Grimolfr paused with his hand on the great copper-sheathed door. “Foolish puppy,” he said, and showed Njall his teeth. “We hunt trolls.”
 
 
N
jall was relieved that the meat he was served for noon meal was cooked—and not, he judged, actually the buck that the wolfcarls had brought home that day. This was seasoned meat, hung until tender and roasted sweet. The wolfheall's cook knew his—or her—business.
Njall shared his trencher with a slight blond boy, Brandr, who'd arrived a few days earlier and who was full of gossip and good cheer. There were six boys in all, and Njall was sure that Ulfmaer thought that too few to give Vigdis' pups good selection. The stout gray-haired housecarl traded doubtful glances with his gray-faced trellwolf throughout the meal, his uncertainty making Njall feel gangly and grimy and much younger than his years—but the hall itself wasn't unlike his father's hall, except larger, and wood instead of stone, and the dogs gnawing bones and squabbling over their portions alongside the tables weren't dogs at all but wolves as big as men.
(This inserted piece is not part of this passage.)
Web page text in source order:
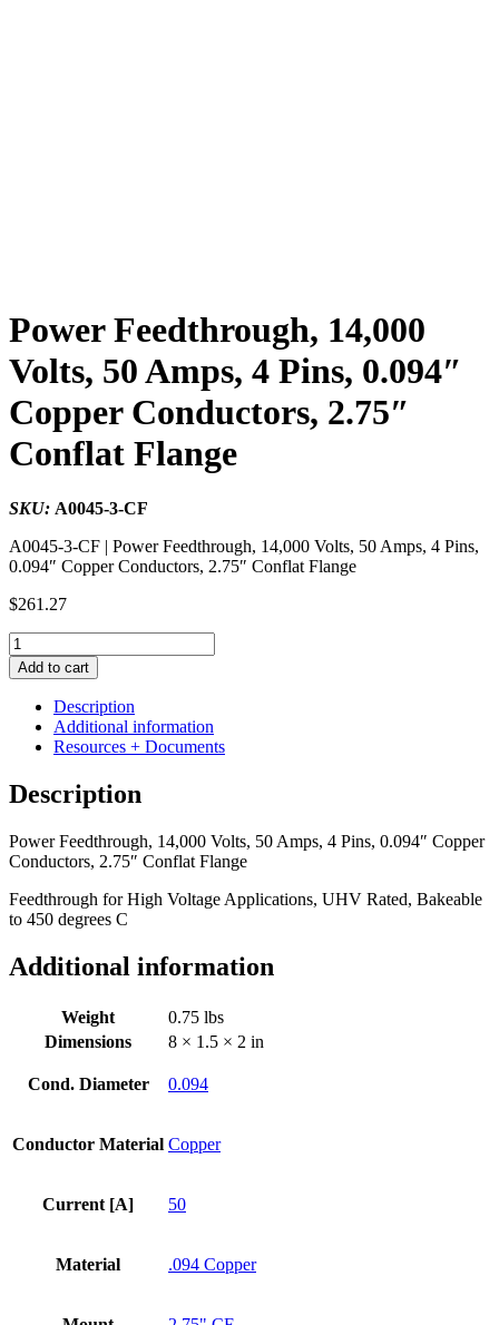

Njall did notice that Grimolfr sat at one end of the long table and Hrolleif at the other, just as Njall's father and mother sat—and that Skald stood guard over Vigdis while she lay by Hrolleif's chair and ate, and permitted no other wolf or man near her. Nor was it lost on him that the fond looks Grimolfr sent the length of the table included not just wolf and bitch but red-bearded Hrolleif as well.
Njall found himself pushing the meat on the trencher over to Brandr's side. Brandr accepted with a glance and a shrug. Njall watched Brandr make short work of the venison, because it allowed him not to look at Hrolleif, until Ulfmaer's knotted hand descended on his shoulder.
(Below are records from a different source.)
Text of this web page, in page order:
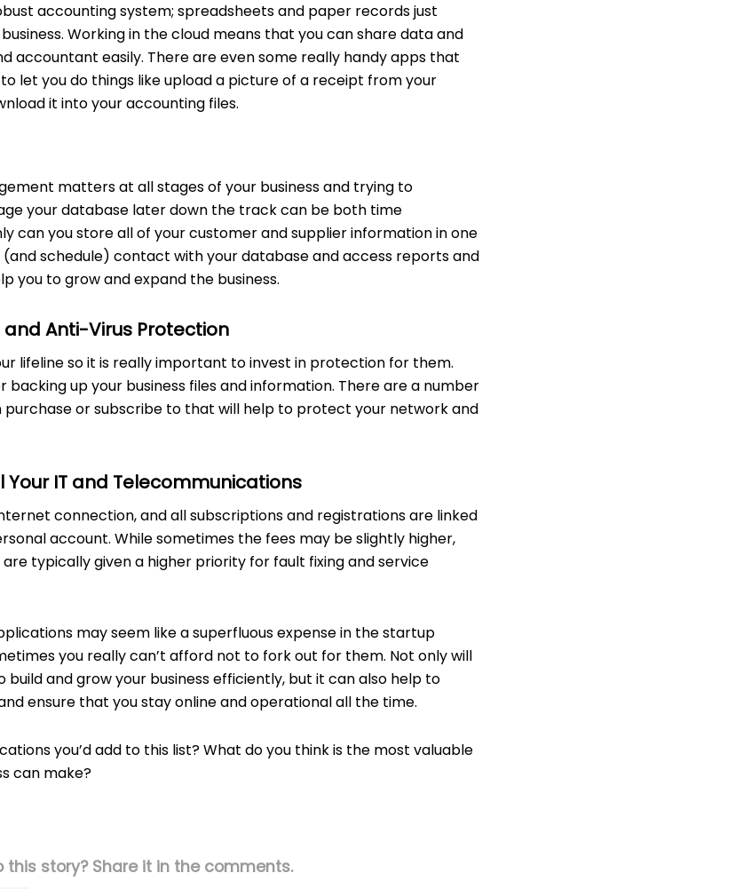
accounting system; spreadsheets and paper records just
Working in the cloud means that you can share data and
accountant easily. There are even some really handy apps that
let you do things like upload a picture of a receipt from your
it into your accounting files.
matters at all stages of your business and trying to
your database later down the track can be both time
can you store all of your customer and supplier information in one
schedule) contact with your database and access reports and
you to grow and expand the business.
Anti-Virus Protection
lifeline so it is really important to invest in protection for them.
backing up your business files and information. There are a number
purchase or subscribe to that will help to protect your network and
Your IT and Telecommunications
connection, and all subscriptions and registrations are linked
account. While sometimes the fees may be slightly higher,
typically given a higher priority for fault fixing and service
may seem like a superfluous expense in the startup
you really can’t afford not to fork out for them. Not only will
and grow your business efficiently, but it can also help to
ensure that you stay online and operational all the time.
you’d add to this list? What do you think is the most valuable
can make?
story? Share it in the comments.

“Njall. Nerves about the hunt?”
“Yes,” Njall lied, twisting his head to look up at the housecarl.
Ulfmaer smiled, a gap-toothed grin, and squeezed his shoulder. “We'll find you weapons after the meal,” he said. “In the meantime, you must eat, lad.”
Lad
, and not
pup
. That one word unknotted the tangle of fear in Njall's breast a little. “I know something you can think on to distract yourself.”